> **What is needed**
In the data below, find the line with "add rviz [55, 142]" and output it along with every later line, exactly, but not the pictures.

- Opening Delimiter -

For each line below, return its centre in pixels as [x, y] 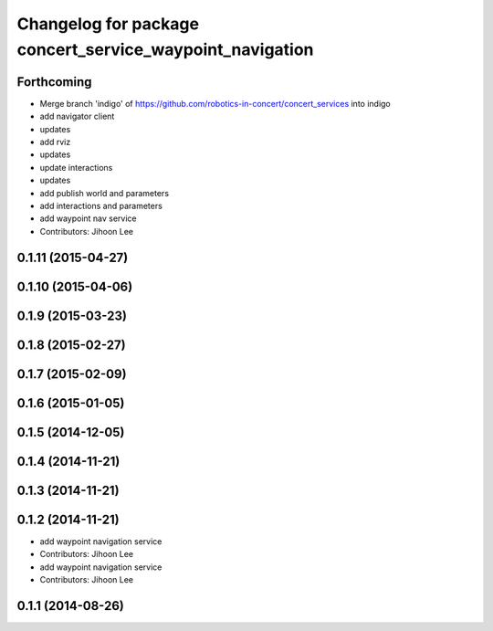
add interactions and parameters [101, 205]
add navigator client [77, 116]
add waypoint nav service [88, 218]
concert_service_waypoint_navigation [165, 49]
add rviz [55, 142]
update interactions [76, 167]
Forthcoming [54, 82]
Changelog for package [108, 24]
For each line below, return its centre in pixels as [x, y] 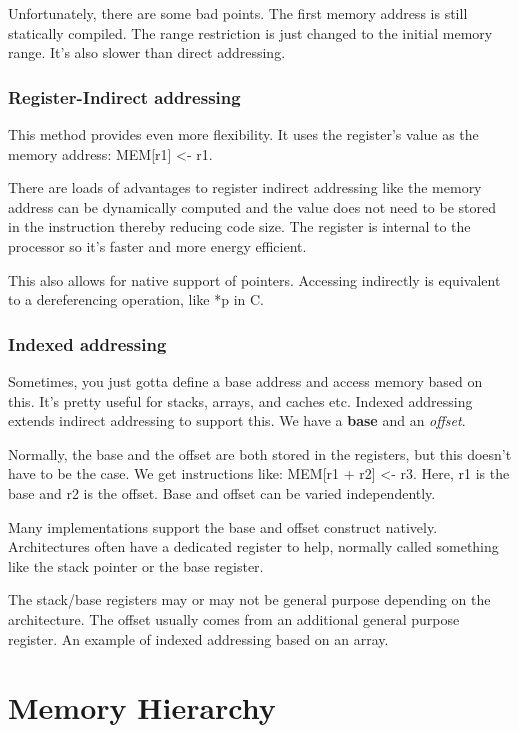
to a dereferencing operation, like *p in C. [136, 299]
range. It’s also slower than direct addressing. [147, 52]
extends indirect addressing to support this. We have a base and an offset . [237, 420]
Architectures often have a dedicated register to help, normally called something [253, 546]
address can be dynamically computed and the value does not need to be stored [252, 206]
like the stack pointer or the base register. [136, 565]
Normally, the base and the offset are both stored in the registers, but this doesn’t [260, 453]
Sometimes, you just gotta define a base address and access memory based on [245, 380]
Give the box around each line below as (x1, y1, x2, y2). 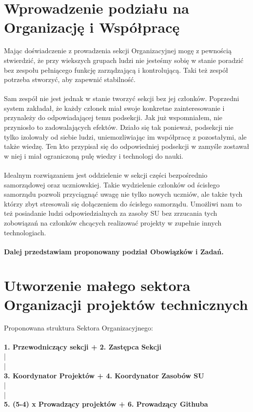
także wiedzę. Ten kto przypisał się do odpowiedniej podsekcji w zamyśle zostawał (4, 141, 250, 151)
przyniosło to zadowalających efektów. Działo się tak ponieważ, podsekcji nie (4, 122, 234, 132)
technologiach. (4, 227, 46, 237)
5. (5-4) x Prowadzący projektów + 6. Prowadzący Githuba (4, 399, 208, 409)
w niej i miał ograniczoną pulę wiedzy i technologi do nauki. (4, 150, 183, 161)
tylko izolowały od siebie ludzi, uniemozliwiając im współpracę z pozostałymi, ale (4, 131, 247, 142)
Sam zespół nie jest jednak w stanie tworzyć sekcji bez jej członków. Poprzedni (4, 93, 239, 103)
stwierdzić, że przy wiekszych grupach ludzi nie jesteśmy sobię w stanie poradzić (4, 55, 244, 65)
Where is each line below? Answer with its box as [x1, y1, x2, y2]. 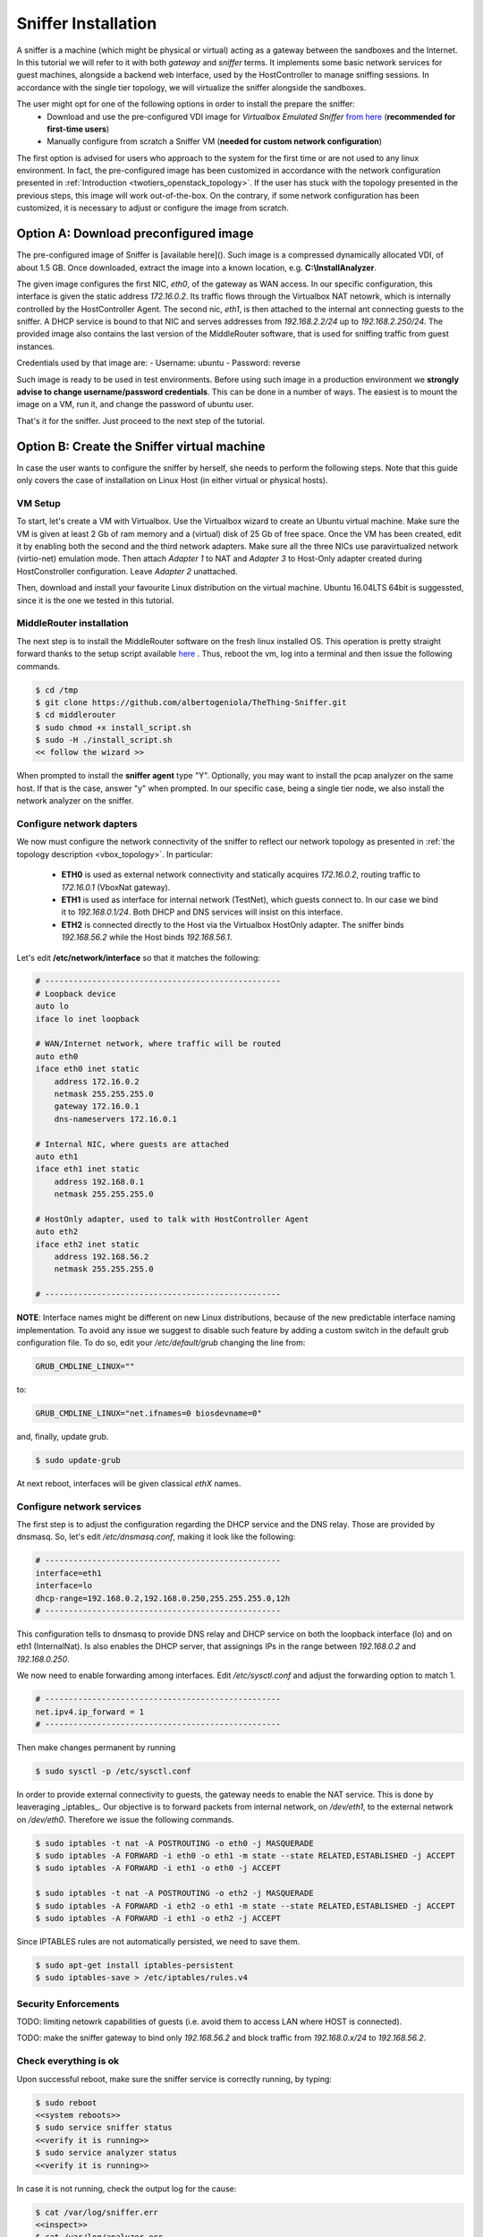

- Closing Delimiter -

> **Output of the exercise**
add rviz [55, 142]
update interactions [76, 167]
Forthcoming [54, 82]
Changelog for package [108, 24]
For each line below, return its centre in pixels as [x, y] 
to a dereferencing operation, like *p in C. [136, 299]
range. It’s also slower than direct addressing. [147, 52]
extends indirect addressing to support this. We have a base and an offset . [237, 420]
Architectures often have a dedicated register to help, normally called something [253, 546]
address can be dynamically computed and the value does not need to be stored [252, 206]
like the stack pointer or the base register. [136, 565]
Normally, the base and the offset are both stored in the registers, but this doesn’t [260, 453]
Sometimes, you just gotta define a base address and access memory based on [245, 380]
Give the box around each line below as (x1, y1, x2, y2). 
także wiedzę. Ten kto przypisał się do odpowiedniej podsekcji w zamyśle zostawał (4, 141, 250, 151)
przyniosło to zadowalających efektów. Działo się tak ponieważ, podsekcji nie (4, 122, 234, 132)
technologiach. (4, 227, 46, 237)
5. (5-4) x Prowadzący projektów + 6. Prowadzący Githuba (4, 399, 208, 409)
w niej i miał ograniczoną pulę wiedzy i technologi do nauki. (4, 150, 183, 161)
tylko izolowały od siebie ludzi, uniemozliwiając im współpracę z pozostałymi, ale (4, 131, 247, 142)
Sam zespół nie jest jednak w stanie tworzyć sekcji bez jej członków. Poprzedni (4, 93, 239, 103)
stwierdzić, że przy wiekszych grupach ludzi nie jesteśmy sobię w stanie poradzić (4, 55, 244, 65)
Where is each line below? Answer with its box as [x1, y1, x2, y2]. 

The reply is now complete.